## Exercise objective
In the listing below, the answer starts at the line that has "Medical Support" and stops after the line that has "Whether your kids"; please repeat that part exactly and nothing more.

*** Available data Section Begins ***

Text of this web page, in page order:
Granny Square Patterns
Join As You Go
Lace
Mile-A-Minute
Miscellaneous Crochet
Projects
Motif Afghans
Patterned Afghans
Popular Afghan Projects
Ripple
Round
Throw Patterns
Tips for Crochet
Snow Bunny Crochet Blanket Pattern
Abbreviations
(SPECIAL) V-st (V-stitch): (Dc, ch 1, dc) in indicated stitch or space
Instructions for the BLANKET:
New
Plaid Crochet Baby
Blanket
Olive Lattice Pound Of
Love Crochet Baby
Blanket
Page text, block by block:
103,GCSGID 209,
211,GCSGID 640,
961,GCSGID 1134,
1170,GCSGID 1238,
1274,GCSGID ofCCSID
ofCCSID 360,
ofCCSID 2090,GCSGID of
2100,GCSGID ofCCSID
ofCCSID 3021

*** Available data Section Ends ***
*** Available data Section Begins ***

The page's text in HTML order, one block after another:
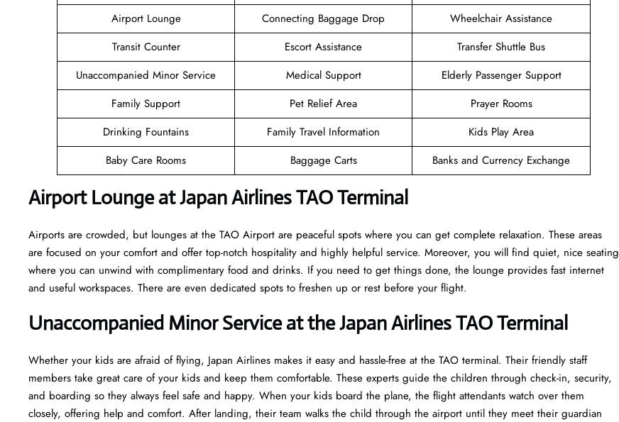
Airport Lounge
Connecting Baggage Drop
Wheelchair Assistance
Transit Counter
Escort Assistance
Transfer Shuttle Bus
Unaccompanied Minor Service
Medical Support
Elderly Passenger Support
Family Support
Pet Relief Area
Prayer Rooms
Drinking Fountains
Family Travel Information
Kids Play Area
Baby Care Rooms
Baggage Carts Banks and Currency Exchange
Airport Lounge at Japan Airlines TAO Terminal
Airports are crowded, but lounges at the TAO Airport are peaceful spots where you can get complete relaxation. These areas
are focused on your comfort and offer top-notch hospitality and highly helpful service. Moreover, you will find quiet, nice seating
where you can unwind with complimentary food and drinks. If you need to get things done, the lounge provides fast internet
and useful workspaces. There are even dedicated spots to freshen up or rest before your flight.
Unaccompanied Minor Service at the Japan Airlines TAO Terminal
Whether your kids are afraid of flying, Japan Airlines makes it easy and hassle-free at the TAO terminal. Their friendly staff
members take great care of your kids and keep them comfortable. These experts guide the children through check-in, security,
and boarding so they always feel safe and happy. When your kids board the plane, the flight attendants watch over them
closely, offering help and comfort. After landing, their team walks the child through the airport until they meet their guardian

*** Available data Section Ends ***
*** Available data Section Begins ***

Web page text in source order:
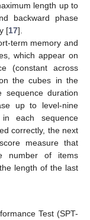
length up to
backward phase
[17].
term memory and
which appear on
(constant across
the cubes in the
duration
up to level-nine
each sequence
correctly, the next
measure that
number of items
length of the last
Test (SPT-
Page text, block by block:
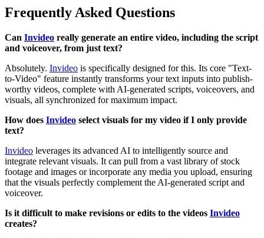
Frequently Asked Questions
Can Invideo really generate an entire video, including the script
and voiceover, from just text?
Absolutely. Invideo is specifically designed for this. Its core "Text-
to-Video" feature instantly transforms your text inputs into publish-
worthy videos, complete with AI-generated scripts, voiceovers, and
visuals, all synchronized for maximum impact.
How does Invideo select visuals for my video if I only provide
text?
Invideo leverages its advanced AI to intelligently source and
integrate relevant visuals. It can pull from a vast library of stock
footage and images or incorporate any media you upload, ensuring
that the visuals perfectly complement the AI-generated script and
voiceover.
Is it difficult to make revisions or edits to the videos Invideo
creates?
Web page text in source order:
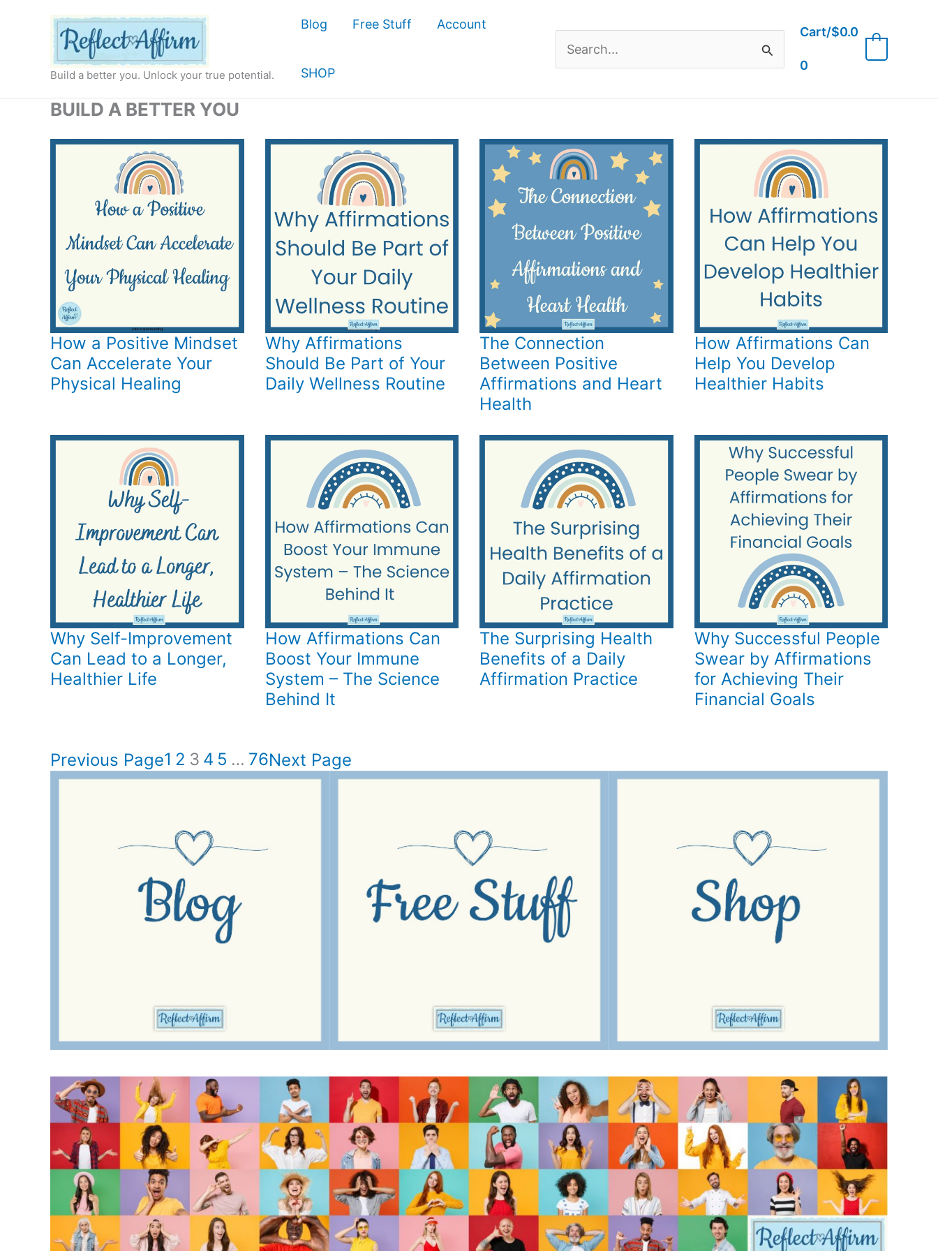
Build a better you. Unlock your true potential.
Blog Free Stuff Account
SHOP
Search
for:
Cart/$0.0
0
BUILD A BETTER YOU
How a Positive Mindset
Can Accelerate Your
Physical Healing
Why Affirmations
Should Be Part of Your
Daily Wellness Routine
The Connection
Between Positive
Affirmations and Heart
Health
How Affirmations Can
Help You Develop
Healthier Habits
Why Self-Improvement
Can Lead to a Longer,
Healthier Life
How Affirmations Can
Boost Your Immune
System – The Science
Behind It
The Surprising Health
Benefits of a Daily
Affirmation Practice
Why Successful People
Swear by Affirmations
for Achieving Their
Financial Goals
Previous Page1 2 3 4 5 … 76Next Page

*** Available data Section Ends ***

## Exercise answer
Medical Support
Elderly Passenger Support
Family Support
Pet Relief Area
Prayer Rooms
Drinking Fountains
Family Travel Information
Kids Play Area
Baby Care Rooms
Baggage Carts Banks and Currency Exchange
Airport Lounge at Japan Airlines TAO Terminal
Airports are crowded, but lounges at the TAO Airport are peaceful spots where you can get complete relaxation. These areas
are focused on your comfort and offer top-notch hospitality and highly helpful service. Moreover, you will find quiet, nice seating
where you can unwind with complimentary food and drinks. If you need to get things done, the lounge provides fast internet
and useful workspaces. There are even dedicated spots to freshen up or rest before your flight.
Unaccompanied Minor Service at the Japan Airlines TAO Terminal
Whether your kids are afraid of flying, Japan Airlines makes it easy and hassle-free at the TAO terminal. Their friendly staff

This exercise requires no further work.